D'Costa's notable work included Rinn, a production that involved an innovative use of a sliding stage. In this tiatr, he depicted a courtroom drama by transitioning the stage between the courtroom setting and flashbacks of the events. His tiatr Jawan expressed a patriotism for one's country. Whereas the theatrical production Mortikar depicted the escape of a killer using a visual display of a road scene, portraying the criminal running away. D'Costa's directing style emphasized the significance of costumes and voice modulation to enhance each character's performance. He performed not only in Goa and Bombay but also in various cities across India, including Poona, Ahmedabad, Delhi, Calcutta, and Mangalore. Additionally, he staged tiatrs in Gulf countries. D'Costa produced his own audio cassette titled Lojen Baulolem Ful and aired many of his plays on All India Radio and television. He also made contributions to the Konkani film industry, producing and writing lyrics for the film Boglantt, in which he played the lead role alongside actress Rita Rose. D'Costa has provided commentary and dialogues on numerous cassette recordings. Beyond his theatrical pursuits, D'Costa was a composer of songs. He crafted numerous compositions for tiatrs, as well as standalone pieces for sideshows. Writer André Raphael Fernandes writes, while D'Costa's focus primarily lay in acting, his musical contributions showcased his mastery of the Konkani language.

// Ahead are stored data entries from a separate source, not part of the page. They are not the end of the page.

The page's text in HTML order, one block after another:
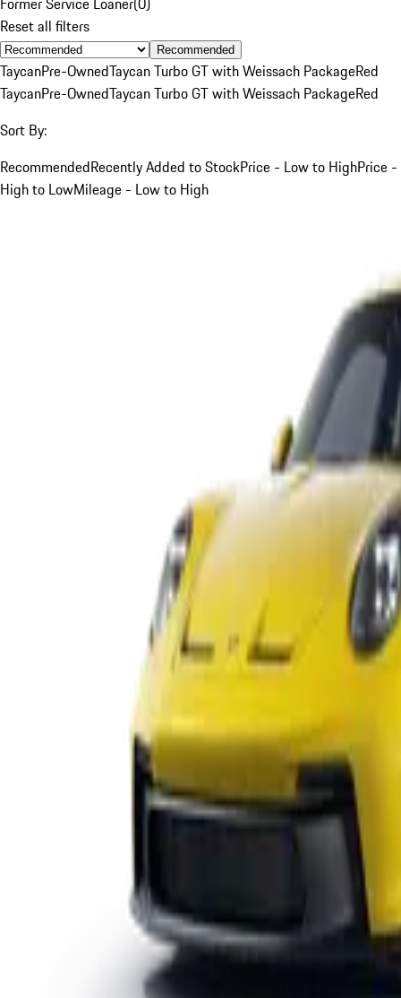
Reset all filters
Recommended
TaycanPre-OwnedTaycan Turbo GT with Weissach PackageRed
TaycanPre-OwnedTaycan Turbo GT with Weissach PackageRed
Sort By:
RecommendedRecently Added to StockPrice - Low to HighPrice -
High to LowMileage - Low to High
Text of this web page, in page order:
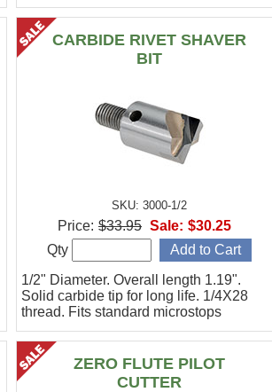
CARBIDE RIVET SHAVER
BIT
SKU: 3000-1/2
1/2" Diameter. Overall length 1.19".
Solid carbide tip for long life. 1/4X28
thread. Fits standard microstops
Price: $33.95 Sale: $30.25
Qty
ZERO FLUTE PILOT
CUTTER
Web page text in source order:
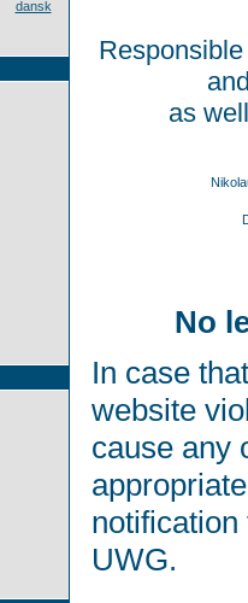
as
No
In case
website
cause any
UWG.
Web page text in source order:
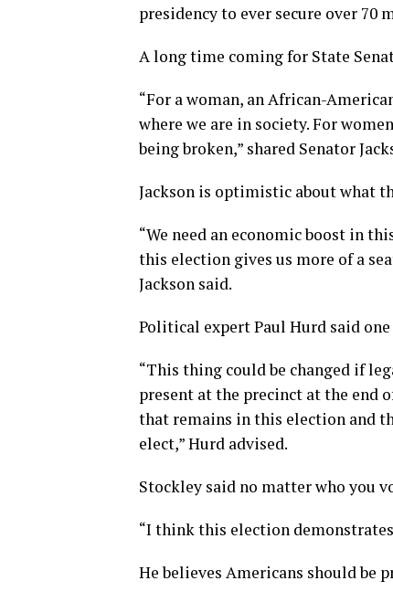
presidency to ever secure over 70
A long time coming for State
“For a woman, an African-
where we are in society. For
being broken,” shared Senator
Jackson is optimistic about what
“We need an economic boost in
this election gives us more of a
Jackson said.
Political expert Paul Hurd said
“This thing could be changed if
present at the precinct at the end
that remains in this election and
elect,” Hurd advised.
Stockley said no matter who you
“I think this election
He believes Americans should be
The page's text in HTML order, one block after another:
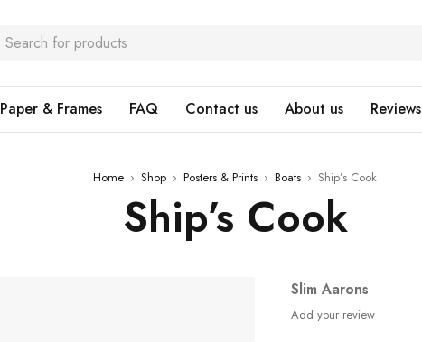
Paper & Frames FAQ Contact us About us Reviews
Home › Shop › Posters & Prints › Boats › Ship’s Cook
Ship’s Cook
Slim Aarons
Add your review
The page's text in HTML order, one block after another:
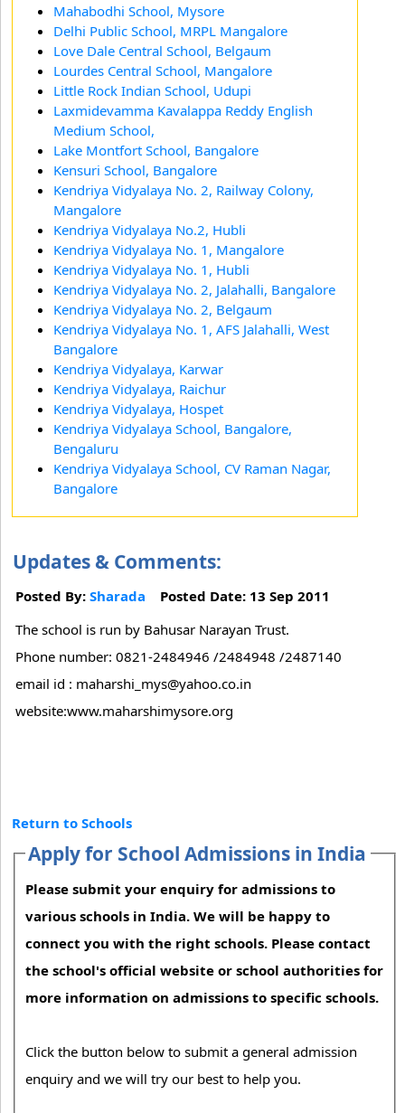
Mahabodhi School, Mysore
Delhi Public School, MRPL Mangalore
Love Dale Central School, Belgaum
Lourdes Central School, Mangalore
Little Rock Indian School, Udupi
Laxmidevamma Kavalappa Reddy English
Medium School,
Lake Montfort School, Bangalore
Kensuri School, Bangalore
Kendriya Vidyalaya No. 2, Railway Colony,
Mangalore
Kendriya Vidyalaya No.2, Hubli
Kendriya Vidyalaya No. 1, Mangalore
Kendriya Vidyalaya No. 1, Hubli
Kendriya Vidyalaya No. 2, Jalahalli, Bangalore
Kendriya Vidyalaya No. 2, Belgaum
Kendriya Vidyalaya No. 1, AFS Jalahalli, West
Bangalore
Kendriya Vidyalaya, Karwar
Kendriya Vidyalaya, Raichur
Kendriya Vidyalaya, Hospet
Kendriya Vidyalaya School, Bangalore,
Bengaluru
Kendriya Vidyalaya School, CV Raman Nagar,
Bangalore
Updates & Comments:
Posted By: Sharada Posted Date: 13 Sep 2011
The school is run by Bahusar Narayan Trust.
Phone number: 0821-2484946 /2484948 /2487140
email id : maharshi_mys@yahoo.co.in
website:www.maharshimysore.org
Return to Schools
Apply for School Admissions in India
Please submit your enquiry for admissions to
various schools in India. We will be happy to
connect you with the right schools. Please contact
the school's official website or school authorities for
more information on admissions to specific schools.
Click the button below to submit a general admission
enquiry and we will try our best to help you.
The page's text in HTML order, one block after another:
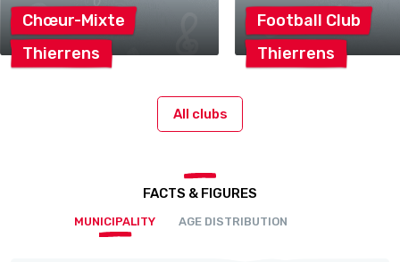
Chœur-Mixte
Thierrens
Football Club
Thierrens
All clubs
FACTS & FIGURES
MUNICIPALITY AGE DISTRIBUTION
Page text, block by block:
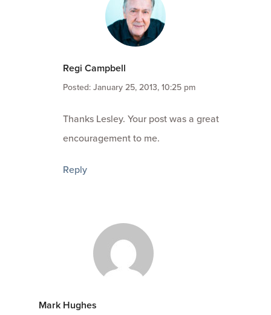
Regi Campbell
Posted: January 25, 2013, 10:25 pm
Thanks Lesley. Your post was a great
encouragement to me.
Reply
Mark Hughes
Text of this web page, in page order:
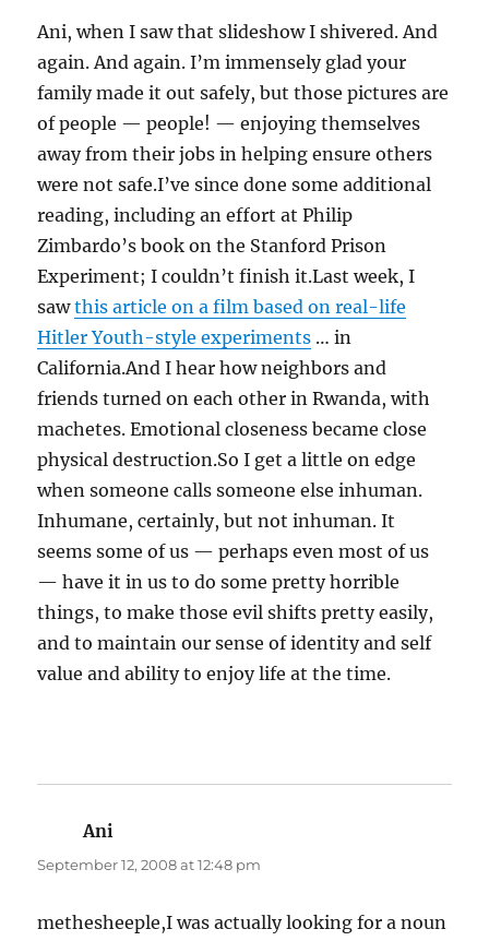
Ani, when I saw that slideshow I shivered. And
again. And again. I’m immensely glad your
family made it out safely, but those pictures are
of people — people! — enjoying themselves
away from their jobs in helping ensure others
were not safe.I’ve since done some additional
reading, including an effort at Philip
Zimbardo’s book on the Stanford Prison
Experiment; I couldn’t finish it.Last week, I
sawthis article on a film based on real-life
Hitler Youth-style experiments … in
California.And I hear how neighbors and
friends turned on each other in Rwanda, with
machetes. Emotional closeness became close
physical destruction.So I get a little on edge
when someone calls someone else inhuman.
Inhumane, certainly, but not inhuman. It
seems some of us — perhaps even most of us
— have it in us to do some pretty horrible
things, to make those evil shifts pretty easily,
and to maintain our sense of identity and self
value and ability to enjoy life at the time.
Ani
September 12, 2008 at 12:48 pm
methesheeple,I was actually looking for a noun
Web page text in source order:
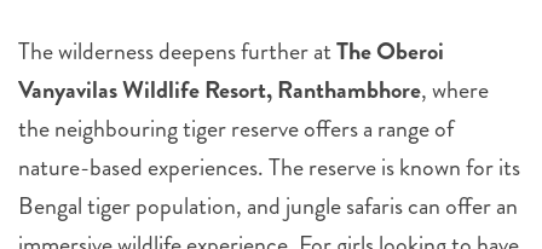
The wilderness deepens further atThe Oberoi
Vanyavilas Wildlife Resort, Ranthambhore, where
the neighbouring tiger reserve offers a range of
nature-based experiences. The reserve is known for its
Bengal tiger population, and jungle safaris can offer an
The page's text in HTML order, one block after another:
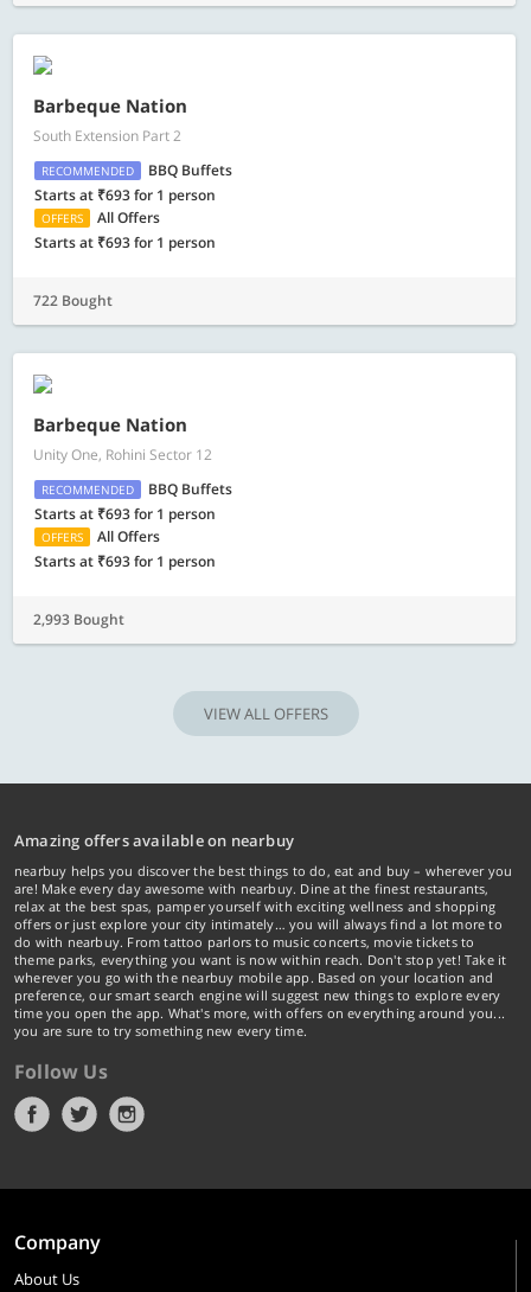
Barbeque Nation
South Extension Part 2
RECOMMENDED
BBQ Buffets
Starts at ₹693 for 1 person
OFFERS
All Offers
Starts at ₹693 for 1 person
722 Bought
Barbeque Nation
Unity One, Rohini Sector 12
RECOMMENDED
BBQ Buffets
Starts at ₹693 for 1 person
OFFERS
All Offers
Starts at ₹693 for 1 person
2,993 Bought
VIEW ALL OFFERS
Amazing offers available on nearbuy
nearbuy helps you discover the best things to do, eat and buy – wherever you
are! Make every day awesome with nearbuy. Dine at the finest restaurants,
relax at the best spas, pamper yourself with exciting wellness and shopping
offers or just explore your city intimately… you will always find a lot more to
do with nearbuy. From tattoo parlors to music concerts, movie tickets to
theme parks, everything you want is now within reach. Don't stop yet! Take it
wherever you go with the nearbuy mobile app. Based on your location and
preference, our smart search engine will suggest new things to explore every
time you open the app. What's more, with offers on everything around you...
you are sure to try something new every time.
Follow Us
Company
About Us
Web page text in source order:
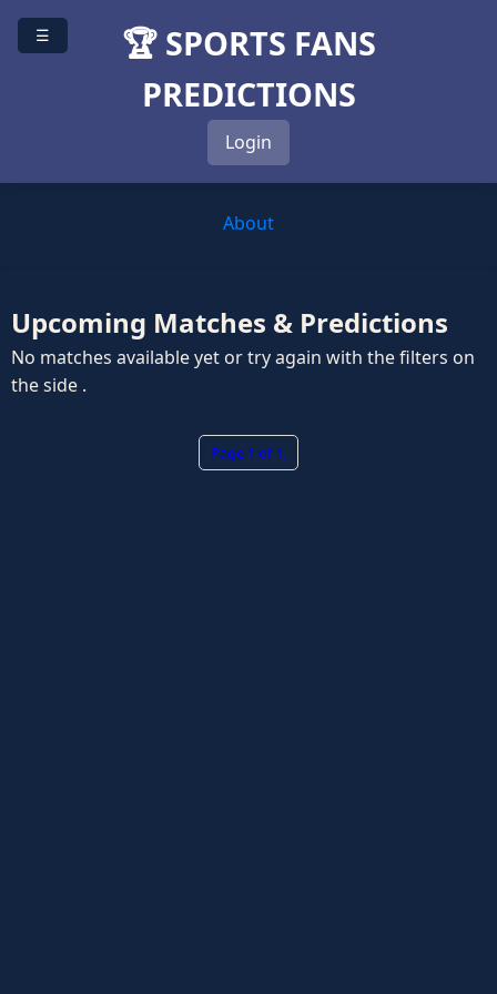
🏆 SPORTS FANS
PREDICTIONS
Login
About
☰
Upcoming Matches & Predictions
No matches available yet or try again with the filters on
the side .
Page 1 of 1.

Historian Wilson Mazarello writes, D'Costa not only took on the main roles but also excelled in portraying character roles. He meticulously prepared for his roles, paying close attention to details such as costumes and makeup to enhance the portrayal of the characters. Additionally, D'Costa was known to produce his own tiatrs at regular intervals, typically every two years. Throughout his career, D'Costa displayed his versatility as an actor, portraying a diverse range of characters, including fathers, landlords, farmers, lunatics, and beggars. His plays often conveyed important messages, underscoring the intrinsic connection between farmers and the land in works like Vauraddi. D'Costa emphasized the dignity of manual labor and encouraged the educated to consider agriculture as a meaningful occupation. Mazarello further writes, D'Costa's impact on the tiatr community is extensive, with over 500 tiatr performances to his credit, encompassing both his own productions and collaborations with fellow artists.

==Awards==
D'Costa's contributions to the realms of writing, acting, and stagecraft have earned him numerous awards. During the commemoration of the Konkani tiatrs centenary, the Kala Academy of Goa bestowed a special honor upon him. Among his accolades are the Konkani Sahitya Samiti Award, the Maharashtra Prohibition Award, and the Cine Times Awards. Furthermore, the then Chief Minister of Goa, Daman and Diu, Dayanand Bandodkar, presented D'Costa with an award for his tiatr production titled Vauraddi (Labourer). D'Costa's has amassed over sixty trophies. This includes the trophy presented to him by Bandodkar, as well as a gold medal recognizing his talents in acting, directing, and presenting tiatrs. Among his other honors are the IGP Arun Bhagat Shield, The Goan Reviews Best Director Award in 1997, and the Sonskruti Puroskar from the Dalgado Konknni Akademi.

==Legacy==
Following D'Costa's death, the Tiatr Academy of Goa (TAG) posthumously published three of his popular tiatrs, namely Mortikar (Killer), Abdul Naryan D'Souza, and Jivit Ek Sopon (Life is a dream). Moreover, the Goa Konkani Akademi published two of his tiatrs, Jawan (Soldier) and Fulam Ani Kantte (Flowers and Thorns), in book format, ensuring their preservation for future generations.